[Task requirements] Say how many lines in the data below contain the word "address", and give no other text.

[Data extracted from a collection]
▬▬▬

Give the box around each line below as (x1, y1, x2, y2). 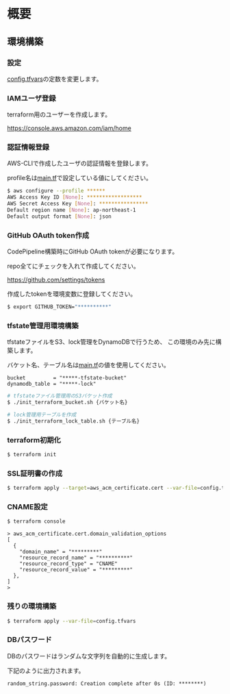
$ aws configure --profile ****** (7, 188, 106, 195)
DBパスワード (7, 635, 53, 645)
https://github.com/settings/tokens (7, 275, 105, 284)
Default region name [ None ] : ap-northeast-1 (7, 207, 136, 214)
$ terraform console (7, 518, 66, 525)
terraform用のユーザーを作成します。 (7, 110, 112, 119)
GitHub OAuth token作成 (7, 230, 90, 240)
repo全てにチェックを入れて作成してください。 (7, 262, 140, 271)
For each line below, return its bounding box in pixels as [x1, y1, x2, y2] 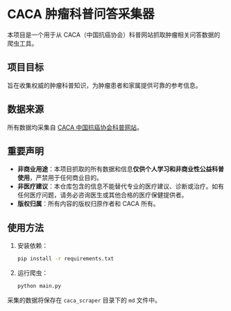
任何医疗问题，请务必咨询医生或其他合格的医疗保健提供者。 [17, 191, 188, 199]
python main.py [17, 283, 62, 290]
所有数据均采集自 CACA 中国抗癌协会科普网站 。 [7, 123, 144, 132]
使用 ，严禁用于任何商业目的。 [17, 174, 103, 182]
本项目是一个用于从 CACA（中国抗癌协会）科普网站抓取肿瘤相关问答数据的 [7, 30, 221, 39]
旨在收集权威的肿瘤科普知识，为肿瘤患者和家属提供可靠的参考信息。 [7, 81, 202, 89]
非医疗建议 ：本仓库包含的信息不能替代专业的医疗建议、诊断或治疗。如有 [17, 182, 224, 190]
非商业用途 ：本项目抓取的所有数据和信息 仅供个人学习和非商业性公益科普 [17, 165, 224, 173]
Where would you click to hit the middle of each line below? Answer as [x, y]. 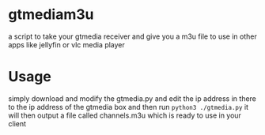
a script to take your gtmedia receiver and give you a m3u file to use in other [132, 36]
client [17, 123]
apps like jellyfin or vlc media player [66, 44]
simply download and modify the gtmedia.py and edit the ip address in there [132, 98]
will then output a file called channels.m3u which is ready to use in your [125, 115]
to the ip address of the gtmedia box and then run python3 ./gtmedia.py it [129, 107]
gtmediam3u [51, 15]
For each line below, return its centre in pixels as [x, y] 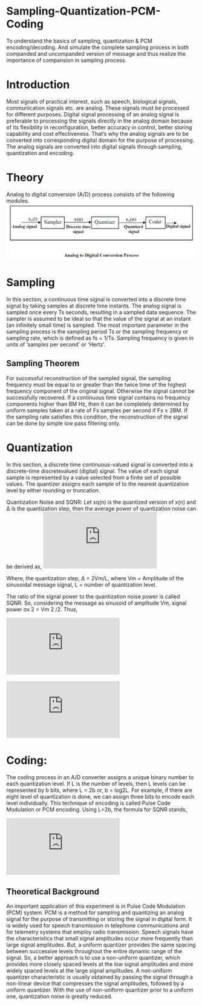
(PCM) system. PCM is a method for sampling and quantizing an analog [95, 913]
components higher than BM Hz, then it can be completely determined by [98, 404]
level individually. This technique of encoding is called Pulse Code [89, 803]
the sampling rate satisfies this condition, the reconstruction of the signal [97, 417]
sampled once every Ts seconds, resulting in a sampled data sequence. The [101, 312]
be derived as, [24, 566]
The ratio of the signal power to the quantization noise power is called [93, 596]
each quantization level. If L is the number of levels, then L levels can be [96, 783]
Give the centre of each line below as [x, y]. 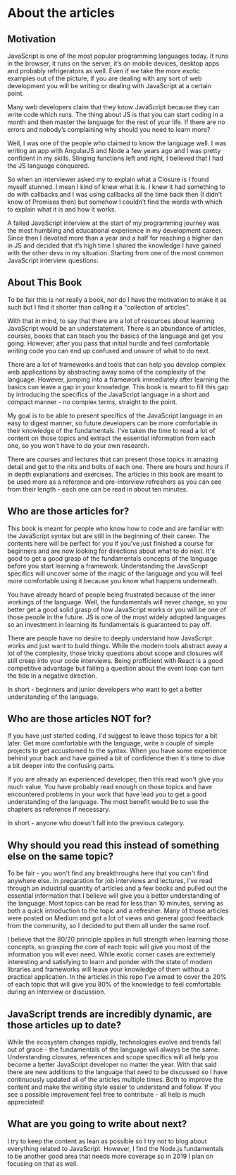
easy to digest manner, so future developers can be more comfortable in [112, 423]
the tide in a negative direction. [52, 676]
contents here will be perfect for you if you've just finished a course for [110, 543]
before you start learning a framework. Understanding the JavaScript [107, 566]
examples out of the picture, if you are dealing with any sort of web [105, 78]
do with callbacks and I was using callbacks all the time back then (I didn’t [115, 194]
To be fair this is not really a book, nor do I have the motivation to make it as [117, 299]
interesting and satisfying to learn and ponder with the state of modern [110, 962]
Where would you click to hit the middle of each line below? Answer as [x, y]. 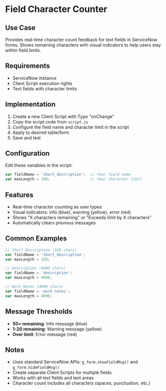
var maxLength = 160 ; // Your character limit [73, 179]
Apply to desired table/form [41, 132]
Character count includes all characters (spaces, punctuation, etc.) [81, 383]
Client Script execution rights [42, 83]
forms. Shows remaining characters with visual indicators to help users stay [83, 45]
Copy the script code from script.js [50, 121]
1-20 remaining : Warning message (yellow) [57, 329]
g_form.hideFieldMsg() [36, 368]
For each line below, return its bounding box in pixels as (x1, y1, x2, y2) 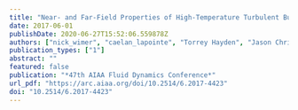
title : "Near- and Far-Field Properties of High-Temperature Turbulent (9, 12, 279, 22)
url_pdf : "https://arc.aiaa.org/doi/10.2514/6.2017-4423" (9, 79, 228, 88)
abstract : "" (9, 54, 58, 63)
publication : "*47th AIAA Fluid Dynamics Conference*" (9, 71, 216, 80)
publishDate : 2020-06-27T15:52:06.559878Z (9, 29, 169, 38)
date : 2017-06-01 (9, 21, 74, 30)
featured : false (9, 63, 69, 72)
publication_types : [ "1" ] (9, 46, 105, 55)
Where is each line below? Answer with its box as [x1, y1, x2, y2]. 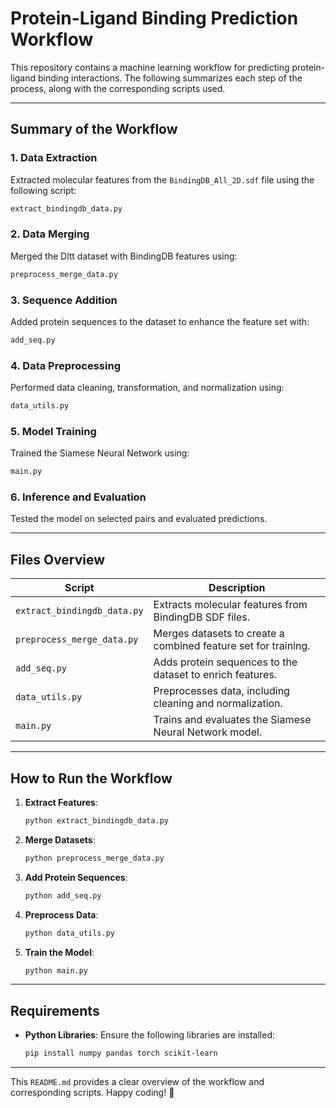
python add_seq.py [24, 890, 102, 901]
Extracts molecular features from [153, 598, 308, 612]
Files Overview [10, 551, 106, 568]
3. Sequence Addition [10, 293, 118, 307]
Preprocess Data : [24, 908, 99, 921]
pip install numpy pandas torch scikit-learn [24, 1048, 218, 1059]
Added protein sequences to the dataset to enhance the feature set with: [10, 315, 310, 327]
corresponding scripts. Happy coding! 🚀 [10, 1087, 175, 1099]
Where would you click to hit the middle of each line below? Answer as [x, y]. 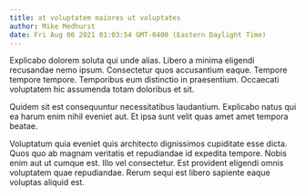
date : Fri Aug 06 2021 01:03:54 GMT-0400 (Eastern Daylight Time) [138, 34]
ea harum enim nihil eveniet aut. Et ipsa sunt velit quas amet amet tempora [149, 117]
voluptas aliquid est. [47, 182]
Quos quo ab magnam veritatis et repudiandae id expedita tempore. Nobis [148, 153]
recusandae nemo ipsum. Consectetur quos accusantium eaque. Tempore [148, 70]
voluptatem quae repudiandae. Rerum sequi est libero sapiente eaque [140, 172]
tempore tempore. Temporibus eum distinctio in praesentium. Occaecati [144, 80]
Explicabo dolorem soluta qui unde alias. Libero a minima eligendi [132, 61]
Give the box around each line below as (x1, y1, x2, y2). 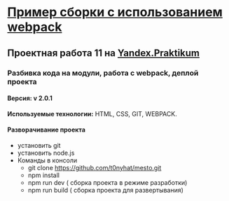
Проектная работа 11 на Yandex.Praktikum (7, 47, 200, 59)
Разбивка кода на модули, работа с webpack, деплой (7, 68, 199, 78)
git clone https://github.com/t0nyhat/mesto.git (27, 163, 162, 172)
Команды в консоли (17, 155, 78, 165)
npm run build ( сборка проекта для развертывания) (27, 186, 184, 194)
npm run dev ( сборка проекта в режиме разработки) (27, 178, 188, 186)
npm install (27, 171, 60, 179)
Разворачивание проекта (7, 125, 86, 134)
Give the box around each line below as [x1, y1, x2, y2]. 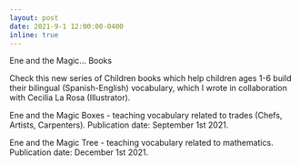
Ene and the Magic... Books [9, 56, 112, 67]
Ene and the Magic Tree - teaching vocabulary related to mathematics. [9, 138, 275, 149]
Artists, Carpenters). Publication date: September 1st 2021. [9, 119, 229, 130]
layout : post [9, 13, 59, 23]
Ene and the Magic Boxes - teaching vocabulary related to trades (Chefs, [9, 110, 283, 121]
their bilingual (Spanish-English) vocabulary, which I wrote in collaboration [9, 83, 288, 94]
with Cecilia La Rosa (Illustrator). [9, 92, 131, 103]
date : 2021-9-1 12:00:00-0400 [9, 22, 125, 31]
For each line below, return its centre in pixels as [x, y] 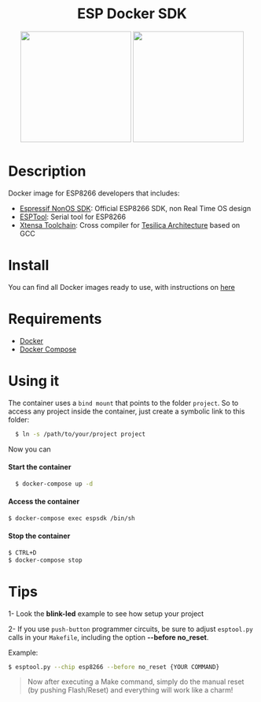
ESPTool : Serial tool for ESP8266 [73, 217]
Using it [34, 381]
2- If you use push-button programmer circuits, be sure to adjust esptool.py [130, 629]
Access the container [44, 502]
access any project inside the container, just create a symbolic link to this [127, 411]
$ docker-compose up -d [54, 484]
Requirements [55, 319]
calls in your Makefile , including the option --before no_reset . [108, 637]
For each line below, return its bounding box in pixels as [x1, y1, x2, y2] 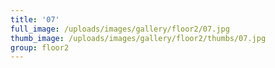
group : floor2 [10, 42, 70, 53]
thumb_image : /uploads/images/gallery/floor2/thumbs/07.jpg [10, 33, 267, 43]
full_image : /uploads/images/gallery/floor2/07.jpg [10, 24, 230, 34]
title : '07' [10, 14, 60, 25]
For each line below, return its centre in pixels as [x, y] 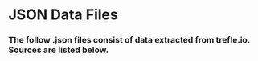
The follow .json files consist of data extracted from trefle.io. [129, 40]
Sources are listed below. [59, 50]
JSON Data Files [63, 15]
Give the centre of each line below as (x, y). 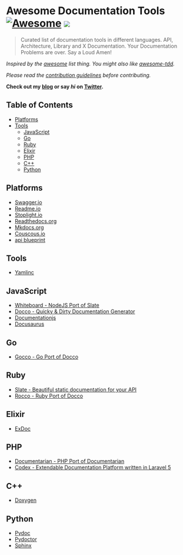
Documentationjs (35, 318)
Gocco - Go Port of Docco (46, 357)
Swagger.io (28, 202)
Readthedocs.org (36, 221)
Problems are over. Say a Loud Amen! (66, 52)
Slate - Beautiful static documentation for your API (76, 389)
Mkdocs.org (29, 227)
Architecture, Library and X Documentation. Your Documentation (99, 46)
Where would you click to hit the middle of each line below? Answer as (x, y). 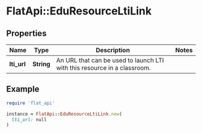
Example (23, 89)
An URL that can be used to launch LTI (110, 60)
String (41, 64)
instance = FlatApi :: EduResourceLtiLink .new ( (64, 114)
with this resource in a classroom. (104, 68)
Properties (26, 33)
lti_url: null (29, 119)
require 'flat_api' (31, 103)
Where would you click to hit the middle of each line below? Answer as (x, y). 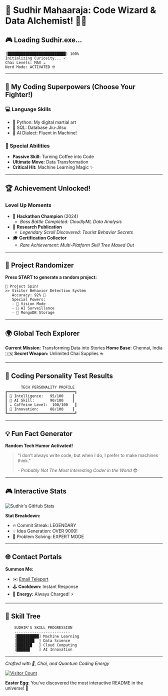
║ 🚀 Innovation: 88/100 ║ (40, 409)
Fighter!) (19, 95)
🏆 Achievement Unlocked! (48, 189)
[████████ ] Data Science (42, 641)
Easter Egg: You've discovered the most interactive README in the (74, 683)
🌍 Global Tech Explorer (42, 333)
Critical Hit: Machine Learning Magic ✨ (53, 167)
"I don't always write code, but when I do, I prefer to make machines (88, 455)
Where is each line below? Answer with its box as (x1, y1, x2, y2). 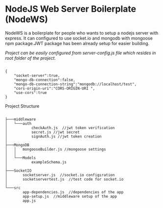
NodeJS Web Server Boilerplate (5, 3, 136, 15)
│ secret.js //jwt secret (5, 130, 80, 135)
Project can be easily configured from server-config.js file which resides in (5, 50, 156, 56)
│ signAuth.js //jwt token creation (5, 134, 102, 139)
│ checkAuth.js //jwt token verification (5, 125, 115, 130)
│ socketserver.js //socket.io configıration (5, 172, 115, 177)
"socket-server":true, (14, 73, 60, 78)
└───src (5, 185, 21, 190)
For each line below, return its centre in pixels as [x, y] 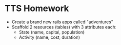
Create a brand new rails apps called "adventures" [62, 22]
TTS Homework [37, 8]
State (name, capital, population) [52, 32]
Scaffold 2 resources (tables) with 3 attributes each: [64, 27]
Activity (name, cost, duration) [49, 37]
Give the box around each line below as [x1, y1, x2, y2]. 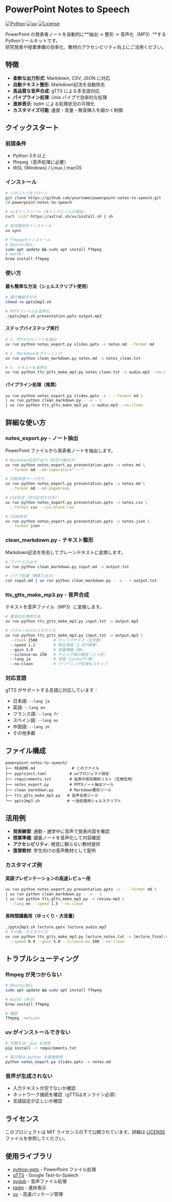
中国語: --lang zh [12, 723, 50, 730]
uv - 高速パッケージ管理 [12, 1191, 63, 1197]
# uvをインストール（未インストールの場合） [5, 209, 87, 215]
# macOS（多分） [5, 997, 37, 1002]
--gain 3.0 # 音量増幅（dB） [10, 647, 86, 652]
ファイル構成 [5, 747, 46, 755]
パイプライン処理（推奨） [5, 381, 59, 387]
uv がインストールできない [5, 1029, 71, 1036]
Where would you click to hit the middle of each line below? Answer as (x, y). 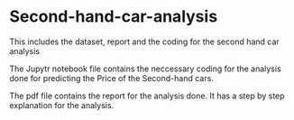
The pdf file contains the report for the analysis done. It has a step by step (147, 96)
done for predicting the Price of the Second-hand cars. (111, 78)
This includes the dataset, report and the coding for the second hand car (144, 42)
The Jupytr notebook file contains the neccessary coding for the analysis (145, 69)
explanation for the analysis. (62, 105)
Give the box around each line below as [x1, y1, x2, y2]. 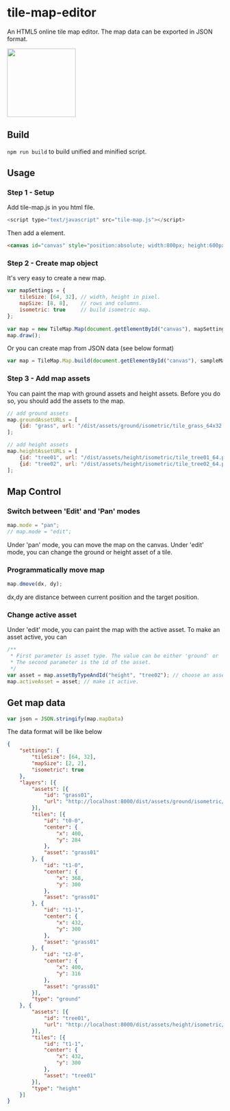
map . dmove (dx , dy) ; [7, 581, 63, 587]
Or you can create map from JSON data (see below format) [7, 344, 175, 352]
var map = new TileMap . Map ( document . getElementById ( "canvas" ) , [7, 326, 192, 332]
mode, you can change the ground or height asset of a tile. [7, 548, 172, 556]
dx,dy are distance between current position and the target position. [7, 593, 200, 601]
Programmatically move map [7, 565, 105, 574]
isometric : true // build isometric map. [19, 306, 152, 313]
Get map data [7, 697, 66, 709]
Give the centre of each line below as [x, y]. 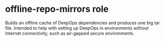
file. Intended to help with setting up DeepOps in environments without [77, 28]
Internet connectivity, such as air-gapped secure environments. [70, 33]
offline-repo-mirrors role [57, 9]
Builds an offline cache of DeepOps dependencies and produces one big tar [82, 23]
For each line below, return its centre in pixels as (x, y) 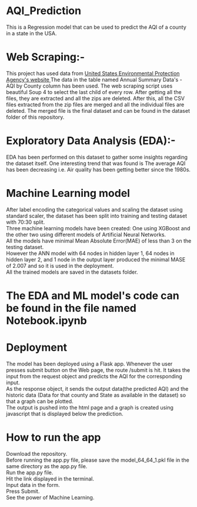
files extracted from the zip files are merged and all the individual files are (95, 105)
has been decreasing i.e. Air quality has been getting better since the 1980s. (98, 169)
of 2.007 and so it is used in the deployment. (60, 266)
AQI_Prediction (44, 11)
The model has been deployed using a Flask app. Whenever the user (89, 364)
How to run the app (54, 437)
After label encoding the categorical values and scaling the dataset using (95, 209)
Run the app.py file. (30, 472)
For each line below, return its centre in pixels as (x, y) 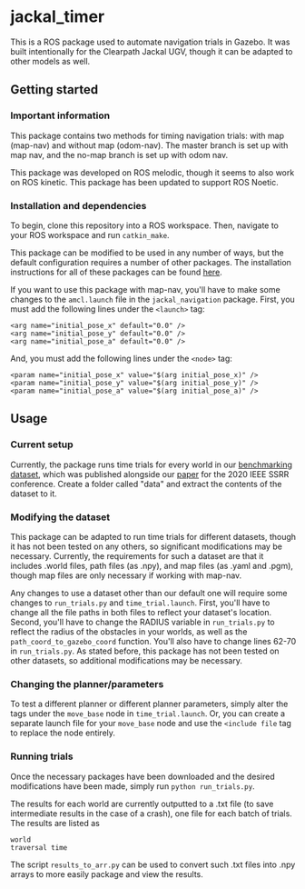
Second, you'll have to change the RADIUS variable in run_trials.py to (143, 622)
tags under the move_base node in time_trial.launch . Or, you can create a (148, 714)
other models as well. (50, 61)
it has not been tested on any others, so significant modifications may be (146, 546)
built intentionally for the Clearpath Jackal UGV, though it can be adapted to (152, 51)
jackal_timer (58, 17)
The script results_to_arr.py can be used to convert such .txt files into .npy (153, 864)
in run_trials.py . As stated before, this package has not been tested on (145, 651)
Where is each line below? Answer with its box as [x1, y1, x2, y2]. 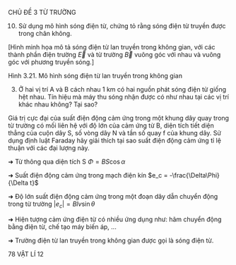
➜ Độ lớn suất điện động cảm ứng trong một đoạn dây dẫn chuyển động [8, 192, 218, 200]
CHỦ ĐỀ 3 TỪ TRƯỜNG [8, 8, 76, 16]
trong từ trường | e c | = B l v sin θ [8, 199, 95, 209]
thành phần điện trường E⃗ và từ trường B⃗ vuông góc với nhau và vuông [8, 51, 221, 58]
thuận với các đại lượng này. [8, 144, 90, 152]
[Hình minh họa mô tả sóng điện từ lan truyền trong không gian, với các [8, 43, 216, 51]
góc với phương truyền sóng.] [8, 58, 95, 66]
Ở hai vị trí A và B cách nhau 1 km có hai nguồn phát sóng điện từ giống [18, 85, 227, 93]
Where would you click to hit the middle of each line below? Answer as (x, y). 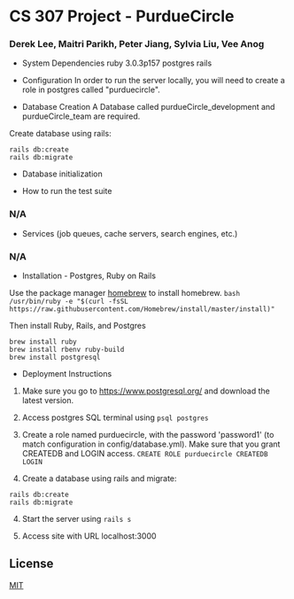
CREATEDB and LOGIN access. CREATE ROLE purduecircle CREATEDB (145, 454)
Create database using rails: (61, 134)
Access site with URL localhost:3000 (89, 536)
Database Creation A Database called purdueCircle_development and (148, 107)
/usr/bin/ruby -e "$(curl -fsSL (69, 302)
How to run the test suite (67, 191)
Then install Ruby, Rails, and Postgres (77, 326)
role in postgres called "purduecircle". (91, 89)
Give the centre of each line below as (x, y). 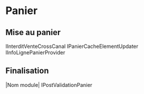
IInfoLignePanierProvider (35, 53)
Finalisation (27, 71)
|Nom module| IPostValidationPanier (49, 85)
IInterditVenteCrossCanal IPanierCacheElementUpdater (72, 46)
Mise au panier (33, 32)
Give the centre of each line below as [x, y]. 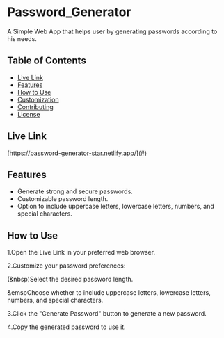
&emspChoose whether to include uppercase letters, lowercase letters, [109, 293]
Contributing [35, 107]
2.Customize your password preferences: [66, 266]
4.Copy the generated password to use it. [67, 327]
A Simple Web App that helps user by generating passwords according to [112, 31]
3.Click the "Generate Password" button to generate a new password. [107, 314]
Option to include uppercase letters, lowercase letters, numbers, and [115, 207]
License [29, 114]
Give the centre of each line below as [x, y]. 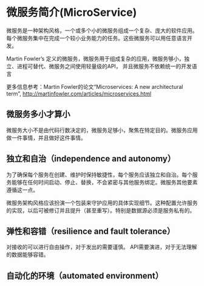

▬▬▬

[Final answer] 2